The angular momentum of the turntable can be calculated using the formula:
L = I * ω
where L is the angular momentum, I is the moment of inertia, and ω is the angular speed.
The moment of inertia of a solid disk can be calculated using the formula:
I = (1/2) * m * r^2
where I is the moment of inertia, m is the mass of the disk, and r is the radius of the disk.
In this case, the mass of the disk is given as 200 g, which is equivalent to 0.2 kg. The radius of the disk can be calculated as half of the diameter:
r = 0.5 * diameter = 0.5 * 44.0 cm = 22.0 cm = 0.22 m
Plugging in these values, we can calculate the moment of inertia of the disk:
I = (1/2) * 0.2 kg * (0.22 m)^2 = 0.00242 kgm^2
Since the initial angular momentum is zero, we can write:
0 = I * ω_initial
Solving for ω_initial, we find:
ω_initial = 0
When the block reaches the outer edge, its radius is equal to the radius of the disk.
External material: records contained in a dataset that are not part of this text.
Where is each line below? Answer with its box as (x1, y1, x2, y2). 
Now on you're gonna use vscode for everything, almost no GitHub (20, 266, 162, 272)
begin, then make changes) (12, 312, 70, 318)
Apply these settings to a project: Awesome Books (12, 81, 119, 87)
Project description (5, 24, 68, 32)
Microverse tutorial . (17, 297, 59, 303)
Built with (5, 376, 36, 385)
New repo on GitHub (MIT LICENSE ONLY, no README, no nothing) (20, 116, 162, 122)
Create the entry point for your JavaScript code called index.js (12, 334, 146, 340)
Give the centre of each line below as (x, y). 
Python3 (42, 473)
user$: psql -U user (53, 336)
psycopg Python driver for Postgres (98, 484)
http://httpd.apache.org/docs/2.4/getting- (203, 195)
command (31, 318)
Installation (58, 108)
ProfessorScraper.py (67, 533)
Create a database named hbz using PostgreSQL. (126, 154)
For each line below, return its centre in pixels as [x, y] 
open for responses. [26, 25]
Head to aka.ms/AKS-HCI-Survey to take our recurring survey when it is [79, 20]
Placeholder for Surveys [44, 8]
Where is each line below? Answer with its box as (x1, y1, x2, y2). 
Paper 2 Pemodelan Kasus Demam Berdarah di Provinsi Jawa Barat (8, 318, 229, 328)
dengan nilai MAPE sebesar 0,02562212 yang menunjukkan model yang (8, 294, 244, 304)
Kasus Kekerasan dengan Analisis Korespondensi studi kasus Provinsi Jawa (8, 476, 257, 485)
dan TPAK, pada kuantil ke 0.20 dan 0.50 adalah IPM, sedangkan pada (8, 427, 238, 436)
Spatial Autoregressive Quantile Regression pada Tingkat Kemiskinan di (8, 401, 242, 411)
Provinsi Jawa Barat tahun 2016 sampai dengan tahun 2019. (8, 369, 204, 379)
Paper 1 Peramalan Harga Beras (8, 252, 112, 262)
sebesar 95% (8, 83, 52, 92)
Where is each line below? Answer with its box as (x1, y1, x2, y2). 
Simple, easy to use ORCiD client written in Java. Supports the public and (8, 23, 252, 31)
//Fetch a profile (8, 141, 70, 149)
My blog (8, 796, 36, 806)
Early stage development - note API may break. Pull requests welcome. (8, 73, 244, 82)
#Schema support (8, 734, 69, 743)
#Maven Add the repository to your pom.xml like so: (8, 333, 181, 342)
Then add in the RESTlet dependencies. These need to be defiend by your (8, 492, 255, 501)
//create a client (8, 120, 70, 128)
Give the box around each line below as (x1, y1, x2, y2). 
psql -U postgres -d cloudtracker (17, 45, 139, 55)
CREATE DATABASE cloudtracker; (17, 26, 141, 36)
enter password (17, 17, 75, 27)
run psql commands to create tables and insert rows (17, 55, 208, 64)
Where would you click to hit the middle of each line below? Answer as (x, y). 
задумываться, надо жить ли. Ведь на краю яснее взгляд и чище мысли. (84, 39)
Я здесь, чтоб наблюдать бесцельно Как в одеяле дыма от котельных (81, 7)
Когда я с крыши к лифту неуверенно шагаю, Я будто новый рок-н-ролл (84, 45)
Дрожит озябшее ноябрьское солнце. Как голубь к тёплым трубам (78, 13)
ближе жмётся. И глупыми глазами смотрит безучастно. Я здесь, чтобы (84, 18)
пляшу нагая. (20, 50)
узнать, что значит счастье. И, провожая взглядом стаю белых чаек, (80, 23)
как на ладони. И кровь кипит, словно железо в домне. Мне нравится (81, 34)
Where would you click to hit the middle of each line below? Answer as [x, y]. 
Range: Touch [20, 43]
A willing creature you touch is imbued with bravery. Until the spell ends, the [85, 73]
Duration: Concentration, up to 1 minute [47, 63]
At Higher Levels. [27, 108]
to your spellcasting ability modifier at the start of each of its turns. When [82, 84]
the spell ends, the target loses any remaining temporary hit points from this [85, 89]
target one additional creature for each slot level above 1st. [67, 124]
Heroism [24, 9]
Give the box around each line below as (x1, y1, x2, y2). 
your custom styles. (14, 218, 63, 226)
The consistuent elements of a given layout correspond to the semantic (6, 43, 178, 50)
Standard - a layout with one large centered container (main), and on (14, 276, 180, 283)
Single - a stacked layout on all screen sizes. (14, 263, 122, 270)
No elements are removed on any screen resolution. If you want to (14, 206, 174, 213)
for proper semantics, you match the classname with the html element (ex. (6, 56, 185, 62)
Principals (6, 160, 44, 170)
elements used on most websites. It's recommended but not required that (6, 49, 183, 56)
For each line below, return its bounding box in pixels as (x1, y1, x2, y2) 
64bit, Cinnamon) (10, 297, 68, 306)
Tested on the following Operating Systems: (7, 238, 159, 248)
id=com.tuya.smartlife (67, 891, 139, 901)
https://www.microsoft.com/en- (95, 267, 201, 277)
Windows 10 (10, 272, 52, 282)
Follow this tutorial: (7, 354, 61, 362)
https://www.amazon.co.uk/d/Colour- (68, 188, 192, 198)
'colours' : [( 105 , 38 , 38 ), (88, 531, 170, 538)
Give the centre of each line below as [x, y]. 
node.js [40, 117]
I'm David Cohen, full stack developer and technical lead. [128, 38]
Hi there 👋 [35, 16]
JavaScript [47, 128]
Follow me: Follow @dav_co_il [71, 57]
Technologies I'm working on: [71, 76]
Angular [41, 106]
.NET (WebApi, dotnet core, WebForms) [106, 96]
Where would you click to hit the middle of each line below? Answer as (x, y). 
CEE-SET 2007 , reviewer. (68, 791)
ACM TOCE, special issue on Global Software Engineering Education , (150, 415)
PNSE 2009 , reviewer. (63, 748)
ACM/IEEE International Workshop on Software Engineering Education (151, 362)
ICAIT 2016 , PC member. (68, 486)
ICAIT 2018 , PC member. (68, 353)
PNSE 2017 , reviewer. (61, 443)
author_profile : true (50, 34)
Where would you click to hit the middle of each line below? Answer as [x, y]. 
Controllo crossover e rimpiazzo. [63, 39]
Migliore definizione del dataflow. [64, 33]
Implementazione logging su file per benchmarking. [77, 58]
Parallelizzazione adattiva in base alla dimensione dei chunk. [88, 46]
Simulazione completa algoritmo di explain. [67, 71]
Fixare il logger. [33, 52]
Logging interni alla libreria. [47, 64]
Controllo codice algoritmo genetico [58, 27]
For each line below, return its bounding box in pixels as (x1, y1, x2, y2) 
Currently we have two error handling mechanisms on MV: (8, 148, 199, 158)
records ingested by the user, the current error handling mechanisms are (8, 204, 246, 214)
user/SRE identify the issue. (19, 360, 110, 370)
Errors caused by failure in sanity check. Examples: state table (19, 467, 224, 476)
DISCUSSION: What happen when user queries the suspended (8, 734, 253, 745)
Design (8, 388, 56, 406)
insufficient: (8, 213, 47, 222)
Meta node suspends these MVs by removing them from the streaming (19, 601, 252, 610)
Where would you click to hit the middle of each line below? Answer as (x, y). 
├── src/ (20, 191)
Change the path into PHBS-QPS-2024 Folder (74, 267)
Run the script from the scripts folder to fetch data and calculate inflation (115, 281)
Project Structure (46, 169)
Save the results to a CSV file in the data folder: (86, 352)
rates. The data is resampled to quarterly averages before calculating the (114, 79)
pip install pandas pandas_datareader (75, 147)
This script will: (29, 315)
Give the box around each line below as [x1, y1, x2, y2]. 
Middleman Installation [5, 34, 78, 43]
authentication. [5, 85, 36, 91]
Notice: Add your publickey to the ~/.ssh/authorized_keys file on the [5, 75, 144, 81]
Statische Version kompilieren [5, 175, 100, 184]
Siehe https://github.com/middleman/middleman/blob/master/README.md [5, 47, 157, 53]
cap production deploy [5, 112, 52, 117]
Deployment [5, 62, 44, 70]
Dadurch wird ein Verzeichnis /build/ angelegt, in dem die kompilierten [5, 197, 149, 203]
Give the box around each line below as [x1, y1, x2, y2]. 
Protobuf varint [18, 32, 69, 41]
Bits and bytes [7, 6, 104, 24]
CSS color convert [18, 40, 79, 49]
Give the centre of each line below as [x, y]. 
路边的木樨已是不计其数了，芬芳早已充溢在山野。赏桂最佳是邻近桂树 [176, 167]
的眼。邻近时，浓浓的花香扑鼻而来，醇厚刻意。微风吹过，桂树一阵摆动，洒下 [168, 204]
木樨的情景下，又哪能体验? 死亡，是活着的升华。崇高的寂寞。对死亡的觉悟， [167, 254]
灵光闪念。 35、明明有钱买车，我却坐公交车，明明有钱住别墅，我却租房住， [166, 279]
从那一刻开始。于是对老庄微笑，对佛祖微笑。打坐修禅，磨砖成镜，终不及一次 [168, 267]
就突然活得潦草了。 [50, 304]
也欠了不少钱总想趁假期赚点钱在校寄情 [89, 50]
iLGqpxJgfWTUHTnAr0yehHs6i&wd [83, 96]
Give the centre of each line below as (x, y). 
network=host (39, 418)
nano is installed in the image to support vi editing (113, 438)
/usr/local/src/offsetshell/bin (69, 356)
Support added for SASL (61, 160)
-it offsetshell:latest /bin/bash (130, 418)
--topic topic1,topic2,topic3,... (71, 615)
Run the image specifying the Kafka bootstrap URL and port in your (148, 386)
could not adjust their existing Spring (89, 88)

We'll denote this radius as R.
The final angular momentum of the system can be calculated as:
L_final = (m_block * R^2 + I) * ω_final
where m_block is the mass of the block.
In this case, the mass of the block is given as 28 g, which is equivalent to 0.028 kg. The radius of the turntable can be calculated as the radius of the disk plus the radius of the block:
R = r + r_block
where r_block is the radius of the block.
Since the block reaches the outer edge, we can write:
R = r + r_block
Solving for r_block, we find:
r_block = R - r
Plugging in the values of r and R, we can calculate the radius of the block:
r_block = 0.22 m - 0.028 m = 0.192 m
Now we can calculate the final angular momentum of the system:
L_final = (0.028 kg * (0.192 m)^2 + 0.00242 kgm^2) * ω_final
Since angular momentum is conserved, we know that the initial and final angular momentum are equal. Therefore:
I * ω_initial = (0.028 kg * (0.192 m)^2 + 0.00242 kgm^2) * ω_final
Solving for ω_final, we find:
ω_final = (I * ω_initial) / (0.028 kg * (0.192 m)^2 + 0.00242 kgm^2)
Substituting the values of I and ω_initial, we can calculate ω_final:
ω_final = (0 * 0) / (0.028 kg * (0.192 m)^2 + 0.00242 kgm^2) = 0
Therefore, the turntable's angular speed when the block reaches the outer edge is 0 revolutions per minute.